There is another book from the same authors simply titled Psychic Discoveries. I would have thought that that was just a different title for this book, but I read something online that suggests that it’s actually an earlier version. I’m not sure. They also wrote a book called Psychic Discoveries: The Iron Curtain Lifted in 1997, but hopefully I’ll never find a copy of that one.

Here’s a video of the actual authors being interviewed. The host is a dork, but the ladies seem genuine.
Sheila Ostrander’s hairstyle is the only paranormal element of the video that remains unexplained.

I could discuss specific cases from the book, but why bother? It’s all a load of shite. The only specific thing that was interesting enough to remember was the laboratory experiment that was set up to see if a clairvoyant could prevent the events they had foreseen from happening. Let me clarify how that experiment was structured:

  • The psychic would sit down and try to read the future.
  • Once they had predicted what was going to happen, they would have to think about how they could stop that event from happening.
  • The next step would be to actually stop the foreseen event from happening.
  • If the psychic managed to prevent the foreseen event, the experiment would be deemed a success.
  • That’s right; the experiment would be deemed successful if the foreseen events did not actually end up happening.
  • The only way for the experiment to fail would be for the psychic to actually be psychic.

What the fuck were you thinking, you stupid Communist bastards!

I bought this as part of a set at a library book sale a few years ago. The other books in the collection are about aliens and psychics and the like.
The physical books are really nice, and I’d love to see a complete list of all the titles published in this series.

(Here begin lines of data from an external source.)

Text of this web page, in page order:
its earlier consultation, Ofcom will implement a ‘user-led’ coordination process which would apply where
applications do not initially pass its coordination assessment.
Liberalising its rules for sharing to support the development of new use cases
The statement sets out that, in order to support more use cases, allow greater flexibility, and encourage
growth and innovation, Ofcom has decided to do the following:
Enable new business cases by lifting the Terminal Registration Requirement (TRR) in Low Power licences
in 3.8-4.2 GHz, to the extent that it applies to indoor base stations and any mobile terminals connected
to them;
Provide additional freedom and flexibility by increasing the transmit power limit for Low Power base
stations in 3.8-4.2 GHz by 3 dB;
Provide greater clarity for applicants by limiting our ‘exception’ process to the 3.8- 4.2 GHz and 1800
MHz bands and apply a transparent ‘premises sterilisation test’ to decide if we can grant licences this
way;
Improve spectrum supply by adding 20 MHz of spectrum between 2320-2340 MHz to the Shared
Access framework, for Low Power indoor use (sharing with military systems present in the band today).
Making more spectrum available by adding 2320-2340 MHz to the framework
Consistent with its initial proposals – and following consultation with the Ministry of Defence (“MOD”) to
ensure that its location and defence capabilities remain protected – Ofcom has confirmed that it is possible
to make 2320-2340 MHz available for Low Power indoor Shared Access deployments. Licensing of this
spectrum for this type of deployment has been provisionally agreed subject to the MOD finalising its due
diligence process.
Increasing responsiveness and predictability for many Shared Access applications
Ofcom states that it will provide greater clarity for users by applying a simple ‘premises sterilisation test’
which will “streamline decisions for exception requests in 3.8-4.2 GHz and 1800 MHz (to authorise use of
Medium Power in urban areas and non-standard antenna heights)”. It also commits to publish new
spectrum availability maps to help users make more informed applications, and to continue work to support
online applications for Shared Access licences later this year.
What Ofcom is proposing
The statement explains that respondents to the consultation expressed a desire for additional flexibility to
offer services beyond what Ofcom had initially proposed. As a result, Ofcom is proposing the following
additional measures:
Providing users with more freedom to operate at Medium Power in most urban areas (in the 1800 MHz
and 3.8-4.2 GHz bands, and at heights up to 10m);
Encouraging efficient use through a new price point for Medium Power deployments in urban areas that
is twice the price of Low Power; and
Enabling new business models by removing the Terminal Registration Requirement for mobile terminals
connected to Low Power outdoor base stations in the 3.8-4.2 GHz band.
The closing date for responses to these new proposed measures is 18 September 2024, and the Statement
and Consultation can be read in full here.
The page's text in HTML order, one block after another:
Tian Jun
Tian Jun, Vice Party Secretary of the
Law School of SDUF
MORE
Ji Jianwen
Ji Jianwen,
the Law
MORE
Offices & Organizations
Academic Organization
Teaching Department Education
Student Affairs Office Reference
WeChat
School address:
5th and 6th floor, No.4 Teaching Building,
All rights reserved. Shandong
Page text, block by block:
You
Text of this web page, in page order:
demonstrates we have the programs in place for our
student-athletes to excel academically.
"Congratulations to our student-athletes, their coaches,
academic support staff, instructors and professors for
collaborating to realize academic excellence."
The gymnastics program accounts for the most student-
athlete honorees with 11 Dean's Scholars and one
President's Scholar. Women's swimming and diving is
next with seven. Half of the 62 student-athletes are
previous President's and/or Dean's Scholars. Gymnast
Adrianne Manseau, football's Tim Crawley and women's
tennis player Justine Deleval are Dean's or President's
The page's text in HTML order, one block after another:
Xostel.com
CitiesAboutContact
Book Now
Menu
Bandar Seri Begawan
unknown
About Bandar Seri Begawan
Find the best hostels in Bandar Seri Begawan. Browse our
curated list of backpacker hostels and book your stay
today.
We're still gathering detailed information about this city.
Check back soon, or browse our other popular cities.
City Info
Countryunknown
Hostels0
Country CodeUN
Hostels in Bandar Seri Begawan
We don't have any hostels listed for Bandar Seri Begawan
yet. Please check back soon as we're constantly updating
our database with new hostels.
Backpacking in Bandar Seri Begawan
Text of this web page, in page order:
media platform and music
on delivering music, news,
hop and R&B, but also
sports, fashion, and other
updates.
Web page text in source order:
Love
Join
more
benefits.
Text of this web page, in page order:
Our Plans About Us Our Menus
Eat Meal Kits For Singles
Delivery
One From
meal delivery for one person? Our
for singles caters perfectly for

They were published by Laffont. (So far, I have only reviewed Chariots of the Gods?.)

The other big problem with Psychic Discoveries behind the Iron Curtain is that it’s 400 pages long. It was too boring to read much of in one sitting, and so I spaced it out over my bus rides to school and back. It took me about a month, but I couldn’t bare for this to eat into any of my leisure reading time. I read it because it had a gnarly title, but it wasn’t worth it. Don’t waste your time.